Pero si lo anterior no es suficiente para hablar de espionaje a gran escala, hay que caer en el área de Indotel y las empresas telefónicas y las que en gran mayoría responden a sus casas matrices en el exterior y que como las estadounidenses se encuentran “conectadas” a las redes propias de IA desde la embajada estadounidense principalmente e incluida -en este aspecto- la reguladora oficial del Estado arriba mencionada e igual en otras delegaciones diplomáticas extranjeras.
A todo esto, se tiene también el elemento anárquico de las redes sociales sometidas al vasallaje del poder del dinero y las que ejercen su papel fiscalizador ad hoc y con una agresividad, que simplemente neutraliza a los ciudadanos y manipulándoles de manera que todos o una gran parte, tengan que actuar de acuerdo como se les sugiere e indica desde las redes sociales.
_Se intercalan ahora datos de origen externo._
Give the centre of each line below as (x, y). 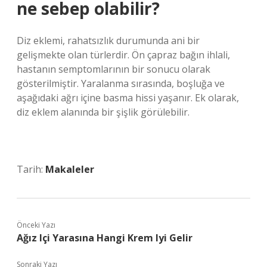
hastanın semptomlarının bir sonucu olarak (114, 69)
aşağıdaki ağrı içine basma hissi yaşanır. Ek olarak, (128, 98)
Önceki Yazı (36, 225)
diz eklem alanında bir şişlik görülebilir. (103, 112)
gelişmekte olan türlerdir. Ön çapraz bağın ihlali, (123, 55)
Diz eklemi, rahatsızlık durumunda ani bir (108, 41)
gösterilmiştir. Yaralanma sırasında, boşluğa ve (121, 83)
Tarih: (31, 169)
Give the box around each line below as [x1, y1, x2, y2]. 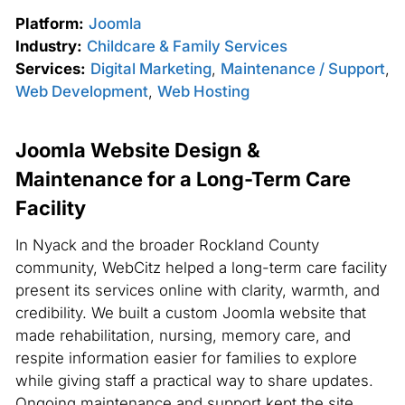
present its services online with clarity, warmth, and [14, 280, 380, 299]
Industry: [14, 37, 82, 56]
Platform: [14, 14, 84, 33]
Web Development [14, 82, 148, 101]
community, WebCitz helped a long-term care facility [14, 258, 387, 277]
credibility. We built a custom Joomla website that [14, 303, 366, 322]
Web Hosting [156, 82, 250, 101]
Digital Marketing [89, 60, 212, 79]
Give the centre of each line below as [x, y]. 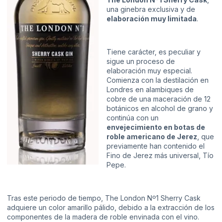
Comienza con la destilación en [158, 80]
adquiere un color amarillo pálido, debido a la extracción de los [111, 208]
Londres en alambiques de [150, 90]
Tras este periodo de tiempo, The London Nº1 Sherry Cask [104, 198]
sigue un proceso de [141, 61]
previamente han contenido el [156, 146]
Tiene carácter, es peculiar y [154, 52]
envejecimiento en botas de [156, 127]
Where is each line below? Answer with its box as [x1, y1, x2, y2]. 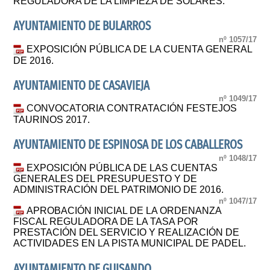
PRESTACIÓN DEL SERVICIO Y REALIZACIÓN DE [13, 227, 240, 238]
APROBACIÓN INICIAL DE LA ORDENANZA [27, 205, 222, 216]
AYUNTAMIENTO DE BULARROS [13, 19, 151, 34]
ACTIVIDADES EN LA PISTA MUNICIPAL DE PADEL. [13, 238, 246, 249]
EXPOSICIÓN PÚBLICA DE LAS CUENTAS [27, 162, 218, 173]
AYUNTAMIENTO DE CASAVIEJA [13, 78, 150, 93]
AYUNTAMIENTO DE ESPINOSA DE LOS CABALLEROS [13, 137, 243, 153]
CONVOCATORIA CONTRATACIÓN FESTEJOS [27, 103, 237, 114]
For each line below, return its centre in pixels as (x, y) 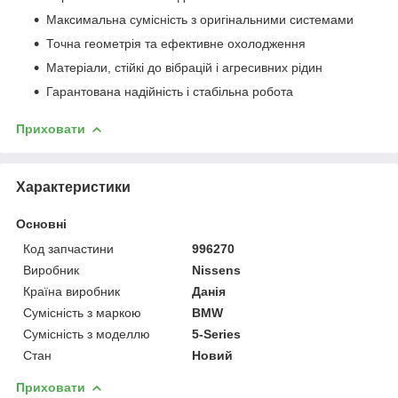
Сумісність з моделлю (87, 334)
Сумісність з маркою (82, 312)
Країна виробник (72, 291)
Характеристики (73, 187)
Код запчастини (68, 248)
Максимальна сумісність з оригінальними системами (200, 20)
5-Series (217, 334)
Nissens (217, 270)
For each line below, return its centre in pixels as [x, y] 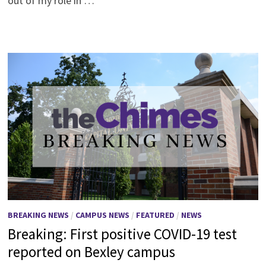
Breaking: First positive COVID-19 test [122, 234]
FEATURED [155, 215]
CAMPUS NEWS [102, 215]
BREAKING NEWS [38, 215]
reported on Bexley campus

Se tiene pues un país, una sociedad y una ciudadanía en la que el secreto no existe y donde todo se divulga, unos con fines de persecución judicial y otros con propósitos de chantaje emocional y moral y generando al mismo tiempo esa enfermiza actitud dominicana, de pretender espiar y desde el hogar a cualquier vecino o relacionado o lo nuevo, de periodistas espiándose entre sí e incluidos analistas, productores de radio y televisión y comentaristas en internet y utilizando sus propias plataformas de difusión “informativa”.
Generando lo anterior a su vez, un mercado clandestino de desinformación dirigida y de la que solo quienes no son usuarios de los mass media tradicionales, son los únicos que tienen la posibilidad de estar inmunes a sus manejos, manipulaciones y tortuosidades emocionales.
En definitiva y que es la razón del porqué traemos el tema, parecería, que el proceso electoral del 2024 será el menos transparente e imparcialmente independiente u objetivo de todos los que hasta ahora se han hecho desde el 1966 a la fecha, pues todos esos mecanismos de IA están siendo preparados y para que en cierta forma, ellos sean los que tengan el control del libre albedrío del elector y no como siempre ha ocurrido, que los cañonazos de papeletas de la oligarquía y de los grupos económicos, financieros y empresariales, sean los que impongan candidatos o salven o hundan a las formaciones políticas.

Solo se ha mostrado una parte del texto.